Even incidental undergraduate students such as I were aware that factions existed within the English department – and perhaps among the entire University administration – and were in disagreement over the value of Mr. Faulkner’s presence and usefulness on the Grounds. Former professor of English Joseph Blotner has captured much of the color, along with some of the political issues, of that era at the University in his autobiographical work, An Unexpected Life, published in 2005. The chapter titled “The University and Mr. Faulkner” might more accurately be titled “The Faulkner Era at the University of Virginia.”
Despite the politics and controversy, William Faulkner had a remarkable impact in the brief period of his presence in Charlottesville. His time on the Grounds might be compared to the presence of Edgar Allan Poe, who was enrolled for one academic year, beginning February 1, 1826, in the University’s second session of operation.
The University of Virginia’s first president, Edwin A. Alderman, wrote in 1925 a convincing essay on Edgar Allan Poe’s tenure as a student. He describes how Poe, despite a short stay and a less than exemplary lifestyle, had symbolized the presence of a “world poet” at the University. Alderman concludes that Poe “has contributed an irreducible total of good to the spirit which men breathe [at the University] as well as a wide fame to his alma mater that will outlive all disaster, or change, or ill-fortune.” Alderman defines the effect that a true artistic talent may have upon a community of scholars – even when that presence is brief and controversial. (See footnote.)
Blotner and others have reported that President Colgate Darden was lukewarm to Faulkner’s writer-in-residence status because he questioned that the University needed the national attention that Faulkner’s visit would bring. But from my point of view, William Faulkner’s presence on the grounds had the effect of opening a window onto a larger world for UVA students in the late 1950s. It is difficult for students in the 21st century to imagine what a great gulf existed between the Grounds and the larger worlds of government, commerce and especially the arts, before the advent of mass communications. No national media coverage originated in Charlottesville, and even Washington, D.C. offered little or no live theatre, at least until the Kennedy Center opened in 1971. Thus to have a person of international stature in the world of letters – a Nobel laureate – walking the Grounds daily over a period of months and years demonstrated that the University of Virginia had not lost sight of the world-class ambitions of its founder.
I’ve had an enduring interest in the University of Virginia ever since I arrived on the Grounds some fifty-three years ago as a “transfer” from another college. Perhaps that’s why I view the University from a different perspective than does the typical alumnus of any era before the 1970s. I have devoted a chapter in my ebook to the University of today, titled “Leading to Diversity,” highlighting the changes that I see as having occurred under the leadership of President John T. Casteen III.

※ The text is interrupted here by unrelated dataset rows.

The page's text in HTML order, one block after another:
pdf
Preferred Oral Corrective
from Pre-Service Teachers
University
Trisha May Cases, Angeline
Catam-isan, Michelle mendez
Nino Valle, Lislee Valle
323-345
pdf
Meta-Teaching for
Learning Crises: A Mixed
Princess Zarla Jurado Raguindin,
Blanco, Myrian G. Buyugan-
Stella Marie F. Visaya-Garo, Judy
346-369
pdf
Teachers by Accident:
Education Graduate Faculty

I am happy to observe that gone are the days of a stereotyped faculty and student body, and of a laissez faire attitude toward diverse students that I experienced when I attended in the 1950s. As Mr. Jefferson the Francophile might have said, Vive la difference!
Gerald L. Cooper divided his 43-year career as an administrator, counselor and teacher among four preparatory schools, two colleges, and finally as executive director of a college access program [501 (c) (3)] that served ten public high schools in Norfolk, Portsmouth, and Virginia Beach. This essay derives from his bookOn Scholarship – From An Empty Room at Princeton, now in a limited print edition at Amazon.com; also available in PDF format by contacting Cooper.

In On Scholarship Cooper describes his personal experiences with financial aid: receiving it, granting it, fundraising for it, and finding it for needy students.

Footnote:
President Alderman’s remarks about Poe (cited above) can be found in “Edgar Allan Poe and the University of Virginia” (The Virginia Quarterly Review, spring 1925), reprinted in We Write for Our Own Time: Selected Essays from the Virginia Quarterly Review (Charlottesville, 2000).